▸ DIRECTIONS FOR THIS TASK: Within the entries below, find every line that has the string "https", then copy it.

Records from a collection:
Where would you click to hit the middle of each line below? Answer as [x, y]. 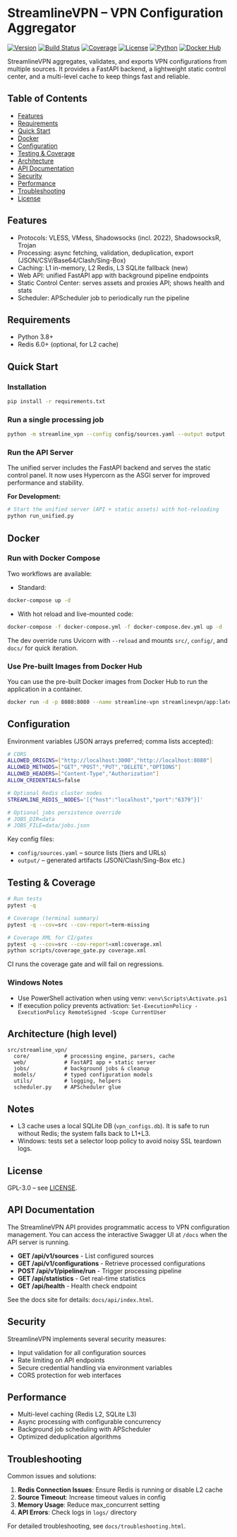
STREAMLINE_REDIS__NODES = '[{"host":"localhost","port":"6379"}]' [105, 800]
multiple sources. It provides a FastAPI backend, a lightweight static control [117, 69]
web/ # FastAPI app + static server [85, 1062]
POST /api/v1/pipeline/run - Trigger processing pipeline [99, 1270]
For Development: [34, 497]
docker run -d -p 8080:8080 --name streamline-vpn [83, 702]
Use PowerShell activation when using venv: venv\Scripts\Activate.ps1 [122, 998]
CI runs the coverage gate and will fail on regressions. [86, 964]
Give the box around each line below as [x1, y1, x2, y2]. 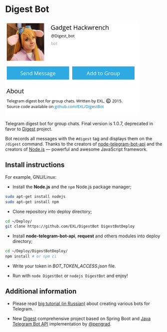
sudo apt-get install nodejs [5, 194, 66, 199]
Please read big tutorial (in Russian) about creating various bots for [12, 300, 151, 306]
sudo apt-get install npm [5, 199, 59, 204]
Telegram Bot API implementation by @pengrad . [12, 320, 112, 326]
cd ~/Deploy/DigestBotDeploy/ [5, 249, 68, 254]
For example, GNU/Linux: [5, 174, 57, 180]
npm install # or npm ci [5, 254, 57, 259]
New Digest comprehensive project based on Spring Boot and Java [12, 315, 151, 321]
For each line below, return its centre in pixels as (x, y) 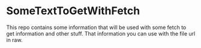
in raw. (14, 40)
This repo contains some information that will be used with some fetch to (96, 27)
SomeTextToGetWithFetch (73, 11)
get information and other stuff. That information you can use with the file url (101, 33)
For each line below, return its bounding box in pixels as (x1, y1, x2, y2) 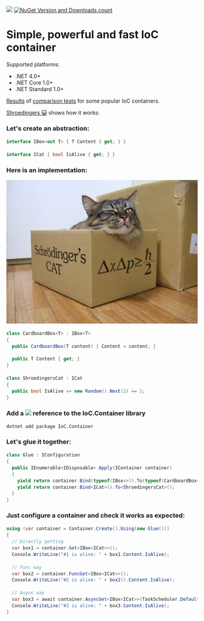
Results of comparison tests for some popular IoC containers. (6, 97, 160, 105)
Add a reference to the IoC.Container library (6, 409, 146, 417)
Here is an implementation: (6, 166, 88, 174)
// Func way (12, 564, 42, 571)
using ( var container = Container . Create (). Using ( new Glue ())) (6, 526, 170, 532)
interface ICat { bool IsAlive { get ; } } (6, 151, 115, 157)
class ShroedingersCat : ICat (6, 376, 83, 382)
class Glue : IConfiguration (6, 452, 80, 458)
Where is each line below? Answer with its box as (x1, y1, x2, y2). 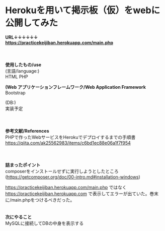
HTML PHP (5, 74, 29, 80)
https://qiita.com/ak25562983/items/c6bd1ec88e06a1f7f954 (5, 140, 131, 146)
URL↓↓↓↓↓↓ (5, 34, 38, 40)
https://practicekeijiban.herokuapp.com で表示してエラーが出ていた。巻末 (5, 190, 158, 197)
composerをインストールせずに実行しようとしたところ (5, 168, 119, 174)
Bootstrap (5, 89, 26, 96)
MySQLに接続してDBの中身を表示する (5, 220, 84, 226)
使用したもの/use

▸ YOUR RESPONSE:
https://qiita.com/ak25562983/items/c6bd1ec88e06a1f7f954 (5, 140, 131, 146)
https://practicekeijiban.herokuapp.com で表示してエラーが出ていた。巻末 (5, 190, 158, 197)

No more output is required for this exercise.